正事討論完,老將官正要讓眾人四散準備時,大司空忽然淡淡開了口。
「昨夜老夫偶然聽聞,這城中有許多將士,頗有心向墨家之意?」
這話讓在場眾人皆是一愣,老將官立刻皺緊了眉頭,板著臉看向了別處。
「墨子的魅力果真非同小可,也難怪人人皆嚮往墨家。」大司空笑了笑,蒼老的臉頰上看不出除了平靜之外的多餘情緒,「此戰能有墨家相助,實在是國君之幸,滕國之幸。」
墨翟一愣,一時間沒弄明白大司空話里的深意,便也不敢貿然作答。孰料一旁的吳子桓莫名興奮起來,接過大司空的話茬激動地說道:「此事我昨夜也聽將士們說起過了,我認為此提議甚妙!」
吳子桓只是單純從墨者戰鬥素質的角度考慮了此事。
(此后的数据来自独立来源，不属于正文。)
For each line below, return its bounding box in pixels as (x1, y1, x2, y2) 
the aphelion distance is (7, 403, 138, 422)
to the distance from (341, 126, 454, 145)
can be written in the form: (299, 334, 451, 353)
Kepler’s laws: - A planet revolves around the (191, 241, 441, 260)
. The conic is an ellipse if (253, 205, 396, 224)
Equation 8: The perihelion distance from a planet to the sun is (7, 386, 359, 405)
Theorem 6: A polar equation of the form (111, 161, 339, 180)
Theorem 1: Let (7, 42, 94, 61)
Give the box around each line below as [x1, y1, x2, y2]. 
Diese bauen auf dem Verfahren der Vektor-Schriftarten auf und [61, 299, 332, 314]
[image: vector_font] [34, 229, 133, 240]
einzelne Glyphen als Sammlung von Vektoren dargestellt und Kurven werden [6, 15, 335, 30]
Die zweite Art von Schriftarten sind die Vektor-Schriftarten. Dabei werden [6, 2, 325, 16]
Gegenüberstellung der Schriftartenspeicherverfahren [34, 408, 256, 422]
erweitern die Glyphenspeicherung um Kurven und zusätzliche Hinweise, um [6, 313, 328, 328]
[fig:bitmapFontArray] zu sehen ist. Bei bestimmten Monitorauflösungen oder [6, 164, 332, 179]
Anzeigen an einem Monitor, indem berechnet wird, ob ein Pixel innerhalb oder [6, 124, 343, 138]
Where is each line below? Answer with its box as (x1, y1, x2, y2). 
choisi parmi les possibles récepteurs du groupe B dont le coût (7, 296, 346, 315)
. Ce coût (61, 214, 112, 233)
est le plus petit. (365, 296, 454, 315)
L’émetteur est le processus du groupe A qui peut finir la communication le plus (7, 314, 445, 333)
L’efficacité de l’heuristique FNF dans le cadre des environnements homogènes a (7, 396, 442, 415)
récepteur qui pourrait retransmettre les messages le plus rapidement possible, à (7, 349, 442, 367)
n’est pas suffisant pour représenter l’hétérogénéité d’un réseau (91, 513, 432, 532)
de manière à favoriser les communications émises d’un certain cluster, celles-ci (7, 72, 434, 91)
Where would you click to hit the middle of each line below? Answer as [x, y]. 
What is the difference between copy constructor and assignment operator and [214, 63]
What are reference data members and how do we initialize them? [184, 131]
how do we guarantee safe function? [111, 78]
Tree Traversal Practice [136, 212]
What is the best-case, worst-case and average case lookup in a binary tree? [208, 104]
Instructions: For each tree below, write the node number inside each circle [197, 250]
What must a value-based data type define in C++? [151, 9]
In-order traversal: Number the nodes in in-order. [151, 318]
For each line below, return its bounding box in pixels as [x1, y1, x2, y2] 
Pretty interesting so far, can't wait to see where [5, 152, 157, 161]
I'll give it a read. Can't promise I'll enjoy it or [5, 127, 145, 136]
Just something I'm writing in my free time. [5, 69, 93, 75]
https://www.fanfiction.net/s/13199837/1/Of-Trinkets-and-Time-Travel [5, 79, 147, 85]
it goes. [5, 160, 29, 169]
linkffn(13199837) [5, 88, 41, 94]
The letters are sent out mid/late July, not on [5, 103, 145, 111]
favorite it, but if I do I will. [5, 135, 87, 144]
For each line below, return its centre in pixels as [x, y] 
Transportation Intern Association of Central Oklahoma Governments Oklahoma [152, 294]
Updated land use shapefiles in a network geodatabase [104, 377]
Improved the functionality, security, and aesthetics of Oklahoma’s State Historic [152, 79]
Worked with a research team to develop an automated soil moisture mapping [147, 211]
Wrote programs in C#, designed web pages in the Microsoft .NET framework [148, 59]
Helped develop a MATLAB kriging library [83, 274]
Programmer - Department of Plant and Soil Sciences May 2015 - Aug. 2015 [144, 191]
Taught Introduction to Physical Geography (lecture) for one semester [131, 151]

在見識過墨者在戰場上的表現之後,吳子桓認為墨家必然是有著密不外宣的練兵秘籍,倘若自己麾下的武卒能從墨者身上學來三成的功力,那也非同小可,足以堪稱一支虎狼之師。
不過吳子桓忽略的是,墨者戰鬥力的來源實際在於極高的組織度,彼此間默契的配合,以及對墨家弟子身份的高度認可,三者之間缺一不可,它們組合起來共同註定了墨者絕不是普通領了軍餉打仗混飯吃的普通兵卒,而是一支擁有理想和信念的堅強隊伍。
這一點墨翟自然不好當眾闡明,可吳子桓的話顯然引起了大司空的興趣。
「我以為,以墨者的能力,若是能帶動將士們一同奮勇殺敵,自然是好。不知此事墨子如何看待?」大司空朝墨翟投來鼓勵的目光。